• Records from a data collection

-*-*-

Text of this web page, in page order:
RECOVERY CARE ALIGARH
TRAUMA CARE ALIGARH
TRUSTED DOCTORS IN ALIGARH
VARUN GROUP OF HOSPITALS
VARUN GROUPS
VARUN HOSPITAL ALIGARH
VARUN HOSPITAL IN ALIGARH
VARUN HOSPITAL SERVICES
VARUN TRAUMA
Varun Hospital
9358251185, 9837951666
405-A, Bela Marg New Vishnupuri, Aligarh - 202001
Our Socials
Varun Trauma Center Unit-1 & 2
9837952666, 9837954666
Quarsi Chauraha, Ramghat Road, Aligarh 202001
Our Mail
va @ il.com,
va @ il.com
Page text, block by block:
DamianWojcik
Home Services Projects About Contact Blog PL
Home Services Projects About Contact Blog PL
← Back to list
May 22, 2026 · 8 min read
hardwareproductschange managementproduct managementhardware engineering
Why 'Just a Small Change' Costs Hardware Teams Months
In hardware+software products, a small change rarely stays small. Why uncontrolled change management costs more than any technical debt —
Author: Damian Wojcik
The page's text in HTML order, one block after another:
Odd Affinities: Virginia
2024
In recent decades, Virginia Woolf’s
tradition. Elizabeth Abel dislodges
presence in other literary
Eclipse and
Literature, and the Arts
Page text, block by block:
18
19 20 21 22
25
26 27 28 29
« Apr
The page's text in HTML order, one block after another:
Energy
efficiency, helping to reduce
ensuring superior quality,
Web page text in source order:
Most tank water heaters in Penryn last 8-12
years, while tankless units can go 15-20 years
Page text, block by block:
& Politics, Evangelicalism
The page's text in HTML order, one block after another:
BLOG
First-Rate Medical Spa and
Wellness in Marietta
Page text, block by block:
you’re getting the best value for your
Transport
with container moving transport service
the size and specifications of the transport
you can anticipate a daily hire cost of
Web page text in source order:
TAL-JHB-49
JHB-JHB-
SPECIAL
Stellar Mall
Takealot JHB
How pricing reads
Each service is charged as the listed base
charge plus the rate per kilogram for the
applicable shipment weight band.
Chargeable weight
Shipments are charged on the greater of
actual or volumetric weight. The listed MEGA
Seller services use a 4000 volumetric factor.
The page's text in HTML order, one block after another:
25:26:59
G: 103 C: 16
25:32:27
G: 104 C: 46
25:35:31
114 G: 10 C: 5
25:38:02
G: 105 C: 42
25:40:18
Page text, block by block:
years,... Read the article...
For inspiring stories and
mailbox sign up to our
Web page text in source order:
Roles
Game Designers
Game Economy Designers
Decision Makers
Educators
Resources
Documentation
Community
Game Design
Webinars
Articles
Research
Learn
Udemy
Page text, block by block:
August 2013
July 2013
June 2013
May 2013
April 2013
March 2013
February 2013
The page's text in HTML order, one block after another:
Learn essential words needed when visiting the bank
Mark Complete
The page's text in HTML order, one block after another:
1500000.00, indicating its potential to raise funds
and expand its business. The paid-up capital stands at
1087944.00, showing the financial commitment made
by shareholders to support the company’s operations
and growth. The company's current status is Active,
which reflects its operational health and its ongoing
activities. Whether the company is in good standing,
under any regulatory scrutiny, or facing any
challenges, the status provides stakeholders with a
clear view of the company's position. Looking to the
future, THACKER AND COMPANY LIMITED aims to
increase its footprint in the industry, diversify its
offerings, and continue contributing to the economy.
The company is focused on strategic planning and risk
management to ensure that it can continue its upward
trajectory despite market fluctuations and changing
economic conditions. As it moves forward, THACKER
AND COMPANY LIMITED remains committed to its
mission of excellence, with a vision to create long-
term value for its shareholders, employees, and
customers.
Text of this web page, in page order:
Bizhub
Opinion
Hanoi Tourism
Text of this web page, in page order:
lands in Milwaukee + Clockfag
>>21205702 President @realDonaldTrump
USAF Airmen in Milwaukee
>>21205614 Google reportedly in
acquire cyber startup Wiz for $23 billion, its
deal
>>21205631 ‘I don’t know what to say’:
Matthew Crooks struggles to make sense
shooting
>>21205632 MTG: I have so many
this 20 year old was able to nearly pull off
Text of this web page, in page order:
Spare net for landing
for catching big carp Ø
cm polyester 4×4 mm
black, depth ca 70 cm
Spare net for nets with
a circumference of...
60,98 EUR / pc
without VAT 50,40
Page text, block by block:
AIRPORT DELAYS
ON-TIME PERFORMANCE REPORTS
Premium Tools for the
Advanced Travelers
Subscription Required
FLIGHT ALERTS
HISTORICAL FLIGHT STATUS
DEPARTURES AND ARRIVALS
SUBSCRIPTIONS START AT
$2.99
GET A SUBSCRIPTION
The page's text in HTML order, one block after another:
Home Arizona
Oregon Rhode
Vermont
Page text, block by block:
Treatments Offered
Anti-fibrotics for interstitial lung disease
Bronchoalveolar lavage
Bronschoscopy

-*-*-

• Description of the task
Reproduce the records above in their entirety, unchanged.

• Your solution
Text of this web page, in page order:
RECOVERY CARE ALIGARH
TRAUMA CARE ALIGARH
TRUSTED DOCTORS IN ALIGARH
VARUN GROUP OF HOSPITALS
VARUN GROUPS
VARUN HOSPITAL ALIGARH
VARUN HOSPITAL IN ALIGARH
VARUN HOSPITAL SERVICES
VARUN TRAUMA
Varun Hospital
9358251185, 9837951666
405-A, Bela Marg New Vishnupuri, Aligarh - 202001
Our Socials
Varun Trauma Center Unit-1 & 2
9837952666, 9837954666
Quarsi Chauraha, Ramghat Road, Aligarh 202001
Our Mail
va @ il.com,
va @ il.com
Page text, block by block:
DamianWojcik
Home Services Projects About Contact Blog PL
Home Services Projects About Contact Blog PL
← Back to list
May 22, 2026 · 8 min read
hardwareproductschange managementproduct managementhardware engineering
Why 'Just a Small Change' Costs Hardware Teams Months
In hardware+software products, a small change rarely stays small. Why uncontrolled change management costs more than any technical debt —
Author: Damian Wojcik
The page's text in HTML order, one block after another:
Odd Affinities: Virginia
2024
In recent decades, Virginia Woolf’s
tradition. Elizabeth Abel dislodges
presence in other literary
Eclipse and
Literature, and the Arts
Page text, block by block:
18
19 20 21 22
25
26 27 28 29
« Apr
The page's text in HTML order, one block after another:
Energy
efficiency, helping to reduce
ensuring superior quality,
Web page text in source order:
Most tank water heaters in Penryn last 8-12
years, while tankless units can go 15-20 years
Page text, block by block:
& Politics, Evangelicalism
The page's text in HTML order, one block after another:
BLOG
First-Rate Medical Spa and
Wellness in Marietta
Page text, block by block:
you’re getting the best value for your
Transport
with container moving transport service
the size and specifications of the transport
you can anticipate a daily hire cost of
Web page text in source order:
TAL-JHB-49
JHB-JHB-
SPECIAL
Stellar Mall
Takealot JHB
How pricing reads
Each service is charged as the listed base
charge plus the rate per kilogram for the
applicable shipment weight band.
Chargeable weight
Shipments are charged on the greater of
actual or volumetric weight. The listed MEGA
Seller services use a 4000 volumetric factor.
The page's text in HTML order, one block after another:
25:26:59
G: 103 C: 16
25:32:27
G: 104 C: 46
25:35:31
114 G: 10 C: 5
25:38:02
G: 105 C: 42
25:40:18
Page text, block by block:
years,... Read the article...
For inspiring stories and
mailbox sign up to our
Web page text in source order:
Roles
Game Designers
Game Economy Designers
Decision Makers
Educators
Resources
Documentation
Community
Game Design
Webinars
Articles
Research
Learn
Udemy
Page text, block by block:
August 2013
July 2013
June 2013
May 2013
April 2013
March 2013
February 2013
The page's text in HTML order, one block after another:
Learn essential words needed when visiting the bank
Mark Complete
The page's text in HTML order, one block after another:
1500000.00, indicating its potential to raise funds
and expand its business. The paid-up capital stands at
1087944.00, showing the financial commitment made
by shareholders to support the company’s operations
and growth. The company's current status is Active,
which reflects its operational health and its ongoing
activities. Whether the company is in good standing,
under any regulatory scrutiny, or facing any
challenges, the status provides stakeholders with a
clear view of the company's position. Looking to the
future, THACKER AND COMPANY LIMITED aims to
increase its footprint in the industry, diversify its
offerings, and continue contributing to the economy.
The company is focused on strategic planning and risk
management to ensure that it can continue its upward
trajectory despite market fluctuations and changing
economic conditions. As it moves forward, THACKER
AND COMPANY LIMITED remains committed to its
mission of excellence, with a vision to create long-
term value for its shareholders, employees, and
customers.
Text of this web page, in page order:
Bizhub
Opinion
Hanoi Tourism
Text of this web page, in page order:
lands in Milwaukee + Clockfag
>>21205702 President @realDonaldTrump
USAF Airmen in Milwaukee
>>21205614 Google reportedly in
acquire cyber startup Wiz for $23 billion, its
deal
>>21205631 ‘I don’t know what to say’:
Matthew Crooks struggles to make sense
shooting
>>21205632 MTG: I have so many
this 20 year old was able to nearly pull off
Text of this web page, in page order:
Spare net for landing
for catching big carp Ø
cm polyester 4×4 mm
black, depth ca 70 cm
Spare net for nets with
a circumference of...
60,98 EUR / pc
without VAT 50,40
Page text, block by block:
AIRPORT DELAYS
ON-TIME PERFORMANCE REPORTS
Premium Tools for the
Advanced Travelers
Subscription Required
FLIGHT ALERTS
HISTORICAL FLIGHT STATUS
DEPARTURES AND ARRIVALS
SUBSCRIPTIONS START AT
$2.99
GET A SUBSCRIPTION
The page's text in HTML order, one block after another:
Home Arizona
Oregon Rhode
Vermont
Page text, block by block:
Treatments Offered
Anti-fibrotics for interstitial lung disease
Bronchoalveolar lavage
Bronschoscopy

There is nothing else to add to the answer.